## Your instructions
A verbatim copy of all the data is required; the pictures should not appear in it.

*** Opening of Data records ***

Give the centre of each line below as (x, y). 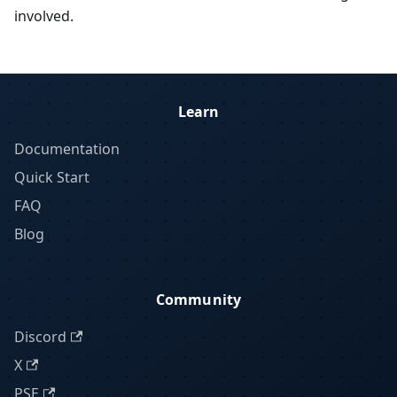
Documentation (67, 149)
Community (198, 300)
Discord (40, 337)
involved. (44, 16)
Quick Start (52, 177)
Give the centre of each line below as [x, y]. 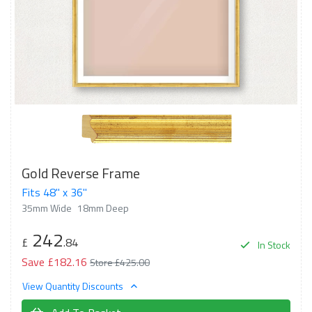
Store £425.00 [120, 262]
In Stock [273, 245]
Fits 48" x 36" [54, 192]
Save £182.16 [54, 262]
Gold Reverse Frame [81, 173]
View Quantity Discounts [74, 286]
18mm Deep [103, 208]
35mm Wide [47, 208]

*** Close of Data records ***

## Response to this task
Give the centre of each line below as (x, y). 
Documentation (67, 149)
Community (198, 300)
Discord (40, 337)
involved. (44, 16)
Quick Start (52, 177)
Give the centre of each line below as [x, y]. 
Store £425.00 [120, 262]
In Stock [273, 245]
Fits 48" x 36" [54, 192]
Save £182.16 [54, 262]
Gold Reverse Frame [81, 173]
View Quantity Discounts [74, 286]
18mm Deep [103, 208]
35mm Wide [47, 208]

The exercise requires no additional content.